━━ Material provided ━━

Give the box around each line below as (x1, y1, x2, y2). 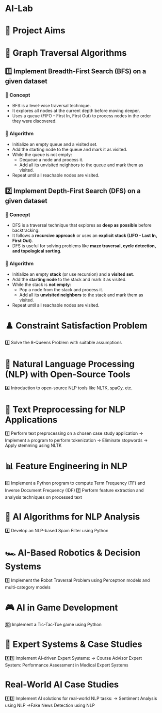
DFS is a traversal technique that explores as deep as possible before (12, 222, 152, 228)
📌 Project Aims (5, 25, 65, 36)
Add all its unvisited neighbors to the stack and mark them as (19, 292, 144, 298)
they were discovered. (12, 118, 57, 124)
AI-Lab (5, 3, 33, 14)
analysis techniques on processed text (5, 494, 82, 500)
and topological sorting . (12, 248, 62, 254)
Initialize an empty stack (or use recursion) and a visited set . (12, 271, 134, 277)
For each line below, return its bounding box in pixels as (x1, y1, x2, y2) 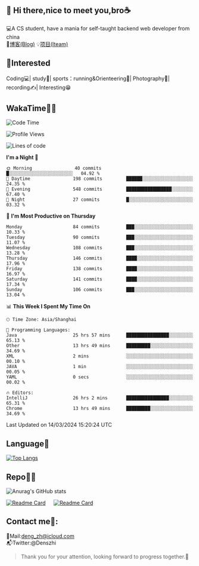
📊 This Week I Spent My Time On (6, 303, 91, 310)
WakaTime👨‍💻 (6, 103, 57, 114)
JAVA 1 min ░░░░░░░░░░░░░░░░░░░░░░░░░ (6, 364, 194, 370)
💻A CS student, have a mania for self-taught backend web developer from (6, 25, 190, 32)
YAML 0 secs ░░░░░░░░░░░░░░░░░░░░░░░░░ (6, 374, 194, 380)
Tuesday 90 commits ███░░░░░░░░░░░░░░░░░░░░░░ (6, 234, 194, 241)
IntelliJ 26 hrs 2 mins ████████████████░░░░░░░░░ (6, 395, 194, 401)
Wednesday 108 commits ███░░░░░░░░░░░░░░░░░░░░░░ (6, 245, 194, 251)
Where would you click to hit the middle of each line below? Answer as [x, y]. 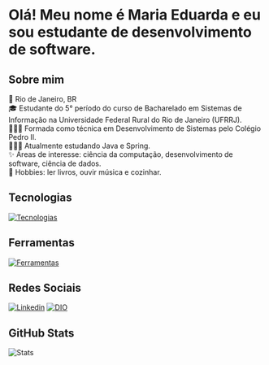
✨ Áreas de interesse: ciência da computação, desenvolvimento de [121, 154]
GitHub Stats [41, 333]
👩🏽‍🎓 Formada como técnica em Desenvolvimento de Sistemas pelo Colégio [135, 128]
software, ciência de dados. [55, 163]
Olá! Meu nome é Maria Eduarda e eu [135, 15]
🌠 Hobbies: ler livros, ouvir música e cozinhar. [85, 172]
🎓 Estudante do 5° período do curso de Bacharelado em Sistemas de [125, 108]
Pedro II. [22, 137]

━━━
━━ Material provided ━━

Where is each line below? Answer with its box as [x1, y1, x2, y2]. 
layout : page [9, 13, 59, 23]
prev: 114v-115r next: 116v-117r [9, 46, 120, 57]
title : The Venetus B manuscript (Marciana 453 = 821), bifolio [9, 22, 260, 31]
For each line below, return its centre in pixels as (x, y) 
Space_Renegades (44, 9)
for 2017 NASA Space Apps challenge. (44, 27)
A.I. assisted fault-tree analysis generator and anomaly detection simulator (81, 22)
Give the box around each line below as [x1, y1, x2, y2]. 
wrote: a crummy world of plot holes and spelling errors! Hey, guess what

━━━

* _Work item_
Look above for the line with "y1, x2, y2).", then print it and each line after it down to and including the line with "Pedro II. [22, 137]". Leave out the pictures and keep the wording exact.

* _Completed task_
Give the box around each line below as (x1, y1, x2, y2). 
DFS is a traversal technique that explores as deep as possible before (12, 222, 152, 228)
📌 Project Aims (5, 25, 65, 36)
Add all its unvisited neighbors to the stack and mark them as (19, 292, 144, 298)
they were discovered. (12, 118, 57, 124)
AI-Lab (5, 3, 33, 14)
analysis techniques on processed text (5, 494, 82, 500)
and topological sorting . (12, 248, 62, 254)
Initialize an empty stack (or use recursion) and a visited set . (12, 271, 134, 277)
For each line below, return its bounding box in pixels as (x1, y1, x2, y2) 
📊 This Week I Spent My Time On (6, 303, 91, 310)
WakaTime👨‍💻 (6, 103, 57, 114)
JAVA 1 min ░░░░░░░░░░░░░░░░░░░░░░░░░ (6, 364, 194, 370)
💻A CS student, have a mania for self-taught backend web developer from (6, 25, 190, 32)
YAML 0 secs ░░░░░░░░░░░░░░░░░░░░░░░░░ (6, 374, 194, 380)
Tuesday 90 commits ███░░░░░░░░░░░░░░░░░░░░░░ (6, 234, 194, 241)
IntelliJ 26 hrs 2 mins ████████████████░░░░░░░░░ (6, 395, 194, 401)
Wednesday 108 commits ███░░░░░░░░░░░░░░░░░░░░░░ (6, 245, 194, 251)
Where would you click to hit the middle of each line below? Answer as [x, y]. 
✨ Áreas de interesse: ciência da computação, desenvolvimento de [121, 154]
GitHub Stats [41, 333]
👩🏽‍🎓 Formada como técnica em Desenvolvimento de Sistemas pelo Colégio [135, 128]
software, ciência de dados. [55, 163]
Olá! Meu nome é Maria Eduarda e eu [135, 15]
🌠 Hobbies: ler livros, ouvir música e cozinhar. [85, 172]
🎓 Estudante do 5° período do curso de Bacharelado em Sistemas de [125, 108]
Pedro II. [22, 137]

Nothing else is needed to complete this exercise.